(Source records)
----------

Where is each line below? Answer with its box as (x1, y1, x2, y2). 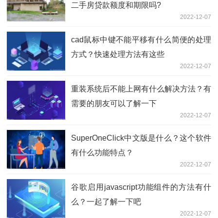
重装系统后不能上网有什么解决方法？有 (71, 85, 211, 93)
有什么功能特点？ (71, 148, 133, 157)
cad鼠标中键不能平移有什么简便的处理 (71, 36, 211, 44)
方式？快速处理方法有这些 (71, 50, 164, 59)
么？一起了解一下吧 (71, 198, 141, 206)
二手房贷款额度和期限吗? (71, 1, 161, 10)
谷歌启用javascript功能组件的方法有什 (71, 183, 211, 192)
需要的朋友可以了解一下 (71, 99, 157, 108)
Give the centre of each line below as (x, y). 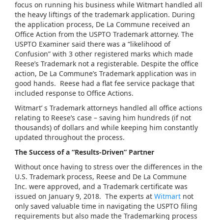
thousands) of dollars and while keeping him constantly (106, 127)
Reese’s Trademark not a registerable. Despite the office (107, 64)
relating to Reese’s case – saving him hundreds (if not (103, 118)
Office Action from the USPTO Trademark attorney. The (104, 34)
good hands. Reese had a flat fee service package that (105, 83)
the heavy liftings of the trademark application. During (105, 14)
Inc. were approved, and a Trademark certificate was (101, 186)
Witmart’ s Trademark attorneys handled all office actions (109, 108)
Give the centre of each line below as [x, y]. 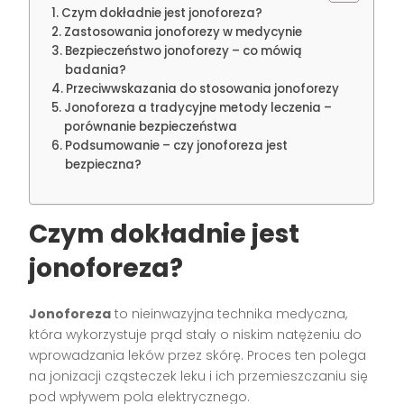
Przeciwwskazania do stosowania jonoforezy [203, 88]
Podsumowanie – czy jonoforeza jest [177, 145]
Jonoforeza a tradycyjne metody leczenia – [198, 107]
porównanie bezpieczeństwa [151, 126]
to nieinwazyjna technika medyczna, [230, 313]
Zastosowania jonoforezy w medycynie [184, 32]
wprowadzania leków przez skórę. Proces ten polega [198, 355]
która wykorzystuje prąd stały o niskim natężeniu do [196, 334]
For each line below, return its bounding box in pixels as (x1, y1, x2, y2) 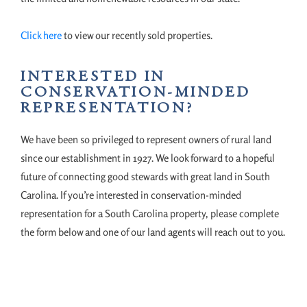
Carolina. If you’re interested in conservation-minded (21, 188, 241, 202)
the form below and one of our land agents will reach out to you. (21, 225, 285, 239)
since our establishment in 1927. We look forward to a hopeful (21, 151, 275, 165)
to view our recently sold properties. (62, 29, 212, 42)
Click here (21, 29, 62, 42)
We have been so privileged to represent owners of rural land (21, 133, 271, 147)
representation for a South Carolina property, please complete (21, 207, 279, 221)
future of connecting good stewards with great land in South (21, 170, 270, 184)
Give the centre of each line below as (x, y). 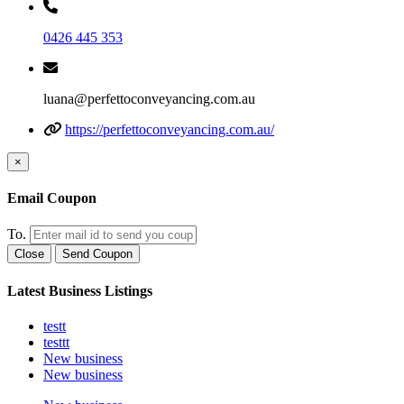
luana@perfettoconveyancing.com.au (149, 98)
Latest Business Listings (80, 290)
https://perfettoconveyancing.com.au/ (170, 129)
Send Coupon (97, 254)
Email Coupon (52, 198)
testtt (56, 342)
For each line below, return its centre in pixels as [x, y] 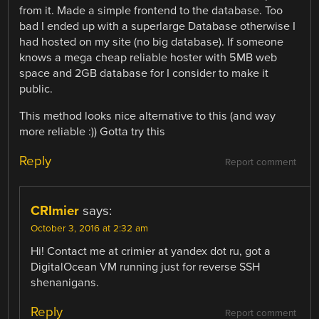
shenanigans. [65, 282]
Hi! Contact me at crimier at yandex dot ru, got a [151, 251]
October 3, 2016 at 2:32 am [90, 228]
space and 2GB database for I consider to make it [144, 73]
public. [36, 89]
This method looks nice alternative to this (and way [148, 116]
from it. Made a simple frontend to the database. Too [151, 10]
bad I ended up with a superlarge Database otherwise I [158, 26]
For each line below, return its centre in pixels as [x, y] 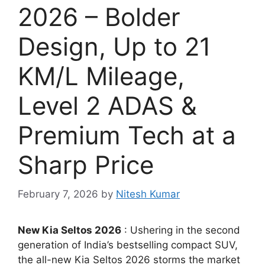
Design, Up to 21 [114, 47]
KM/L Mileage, [101, 76]
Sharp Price [86, 165]
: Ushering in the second [181, 230]
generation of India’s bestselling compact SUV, [128, 245]
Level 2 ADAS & [107, 106]
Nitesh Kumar [148, 194]
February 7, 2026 [58, 194]

----------

TASK TO COMPLETE: Filter the entries above and keep only the lines with the word "jonoforezy".

WRITTEN SOLUTION:
Przeciwwskazania do stosowania jonoforezy [203, 88]
Zastosowania jonoforezy w medycynie [184, 32]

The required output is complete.